Диего и Мерседес уже привыкли к этому мозаичному Миру, причудливо сложенному из разных людей и разных событий, принадлежавших разным Реальностям. Они привыкли и к тому, что здесь они были ментором по прозвищу Призрак и целительницей Сирин; более того, когда они жили жизнью племени горных ортов, их первые «я» словно засыпали, ничем не напоминая о себе. И лишь иногда, когда Рой или Сирин замечали что-то, чего здесь вроде бы не должно быть, и что явно принадлежало другому Миру, они вспоминали, кем они были в другом времени и пространстве. Они привыкли к этой двойственности и к тому, что никто из окружающих не замечает за ними ничего странного, и не ощущали никакого раздвоения личности. Они были юго-западными ортами, и только изредка, по вечерам, выходя наверх, к реке, они вновь становились Диего и Мерседес — наедине и ненадолго.
— Удивительный Мир, — задумчиво сказал Рохо. — У него есть своя история — она до какого-то времени полностью совпадает с той историей, которую мы когда-то учили в школе и которую творили сами, а потом она становится совсем другой. Здесь не было глобальной термоядерной войны, и не было ракетной атаки генерала Блада, но здесь есть ведуны, и есть ифриты, и здесь был глобальный финансово-экономический кризис. И время — мы с тобой дети двадцать первого века, Вестница Муэт жила — или будет жить? — в двадцать девятом веке, а здесь сейчас середина двадцать третьего века! Непостижимо… Воистину e pluribus unum — единое из многого… Что же это за чудовищная сила, таящаяся где-то там, в чёрной вселенской бездне, — он поднял голову к звёздному небу, — и тасующая Миры, словно колоду карт? Что это — или
— Философ ты мой седой… — Сирин-Мерседес ласково коснулась ладонью виска Роя-Диего. — Понятно, почему ростки души не чают в своём учителе — ты так и остался ребёнком, и тебя по-прежнему волнуют вопросы, которые обычно дети задают взрослым.
— А разве это плохо? — Рохо чуть повернул голову и поцеловал пальцы жены. — Как только люди перестают задавать детские вопросы, они останавливаются и перестают быть Носителями Разума. Они становятся стариками, которых ничего не интересует, и которым уже ничего не надо…
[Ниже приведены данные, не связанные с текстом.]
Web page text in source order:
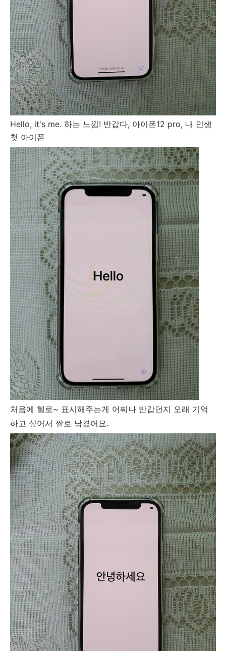
Hello, it's me. 하는 느낌! 반갑다, 아이폰12 pro, 내 인생
첫 아이폰
처음에 헬로~ 표시해주는게 어찌나 반갑던지 오래 기억
하고 싶어서 짤로 남겼어요.
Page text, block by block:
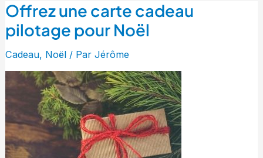
Offrez une carte cadeau
pilotage pour Noël
Cadeau, Noël/ Par Jérôme
Offrez
une
carte
cadeau
pilotage
pour
Noël
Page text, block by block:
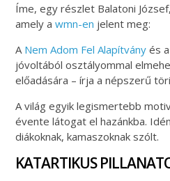
Íme, egy részlet Balatoni
amely a wmn-en jelent meg:
A Nem Adom Fel Alapítvány és a
jóvoltából osztályommal
előadására – írja a népszerű
A világ egyik legismertebb
évente látogat el hazánkba.
diákoknak, kamaszoknak szólt.
KATARTIKUS
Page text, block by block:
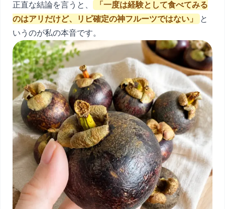
正直な結論を言うと、
「一度は経験として食べてみる
のはアリだけど、リピ確定の神フルーツではない」
と
いうのが私の本音です。
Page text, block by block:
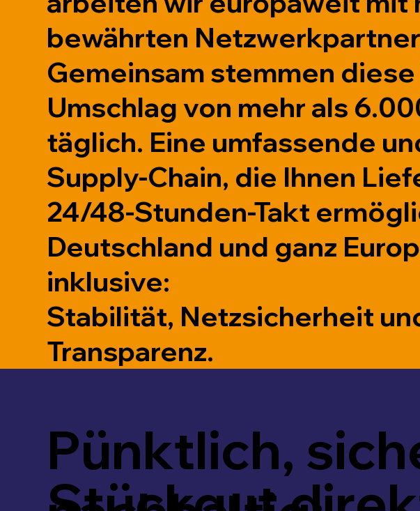
bewährten
Gemeinsam stemmen
Umschlag von mehr als
täglich. Eine umfassende
Supply-Chain, die Ihnen
24/48-Stunden-Takt
Deutschland und ganz
inklusive:
Stabilität, Netzsicherheit
Transparenz.
Pünktlich,
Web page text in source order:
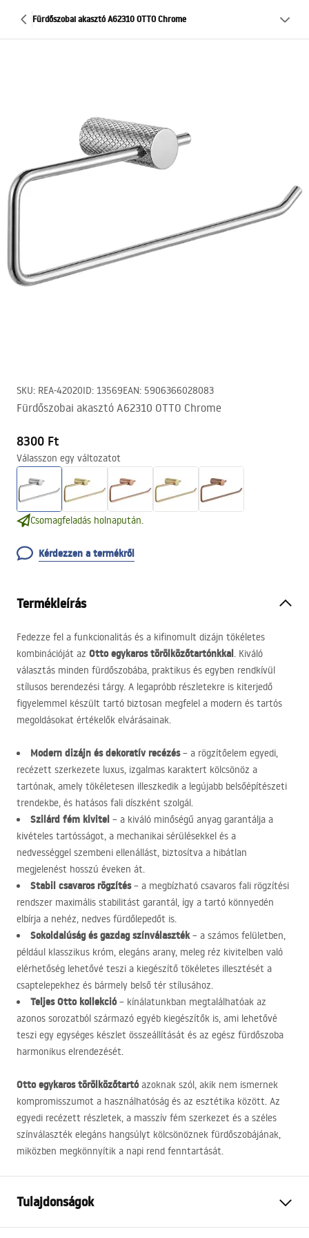
Fürdőszobai akasztó A62310 OTTO Chrome
SKU: REA-42020ID: 13569EAN: 5906366028083
Fürdőszobai akasztó A62310 OTTO Chrome
8300 Ft
Válasszon egy változatot
Csomagfeladás holnapután.
Kérdezzen a termékről
Termékleírás
Fedezze fel a funkcionalitás és a kifinomult dizájn tökéletes
kombinációját az Otto egykaros törölközőtartónkkal. Kiváló
választás minden fürdőszobába, praktikus és egyben rendkívül
stílusos berendezési tárgy. A legapróbb részletekre is kiterjedő
figyelemmel készült tartó biztosan megfelel a modern és tartós
megoldásokat értékelők elvárásainak.
Modern dizájn és dekoratív recézés– a rögzítőelem egyedi,
recézett szerkezete luxus, izgalmas karaktert kölcsönöz a
tartónak, amely tökéletesen illeszkedik a legújabb belsőépítészeti
trendekbe, és hatásos fali díszként szolgál.
Szilárd fém kivitel – a kiváló minőségű anyag garantálja a
kivételes tartósságot, a mechanikai sérülésekkel és a
nedvességgel szembeni ellenállást, biztosítva a hibátlan
megjelenést hosszú éveken át.
Stabil csavaros rögzítés– a megbízható csavaros fali rögzítési
rendszer maximális stabilitást garantál, így a tartó könnyedén
elbírja a nehéz, nedves fürdőlepedőt is.
Sokoldalúság és gazdag színválaszték– a számos felületben,
például klasszikus króm, elegáns arany, meleg réz kivitelben való
elérhetőség lehetővé teszi a kiegészítő tökéletes illesztését a
csaptelepekhez és bármely belső tér stílusához.
Teljes Otto kollekció– kínálatunkban megtalálhatóak az
azonos sorozatból származó egyéb kiegészítők is, ami lehetővé
teszi egy egységes készlet összeállítását és az egész fürdőszoba
harmonikus elrendezését.
Otto egykaros törölközőtartóazoknak szól, akik nem ismernek
kompromisszumot a használhatóság és az esztétika között. Az
egyedi recézett részletek, a masszív fém szerkezet és a széles
színválaszték elegáns hangsúlyt kölcsönöznek fürdőszobájának,
miközben megkönnyítik a napi rend fenntartását.
Tulajdonságok
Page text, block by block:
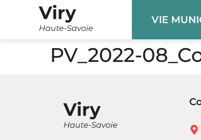
VIE
PV_2022-
Panneau de gestion des cookies

— Ну, мы с тобой вроде не очень постарели — я не вижу разницы между Диего Рохо и Роем-Призраком. Что же касается могущественных вселенских сил, играющих песчинками судеб, — думаю, что вся Вселенная сложена из песчинок, каждая из которых занимает своё место. И эти песчинки могут лечь по-разному, и в итоге грандиозное строение Мироздания или простоит вечность, или развалится при первом порыве звёздного ветра. Нет заданного значения судьбы — есть дороги, которые мы выбираем. И эти дороги сходятся — непременно.
— А ты тоже приобрела склонность к философствованию — что-то я не помню такого за моей Мерседес, даже когда она стала Старшей горных индиго!
— Я же всё-таки умудрённая ведунья Сирин, целительница, помогающая входящим в этот мир. Когда видишь глаза новорождённых, в которых отражается свет всей Вселенной, и понимаешь, что жизнь сильнее смерти… Кстати, о детях — ты заметил, что здесь никакого дисбаланса полов, как это было в Мире Муэт и Хока?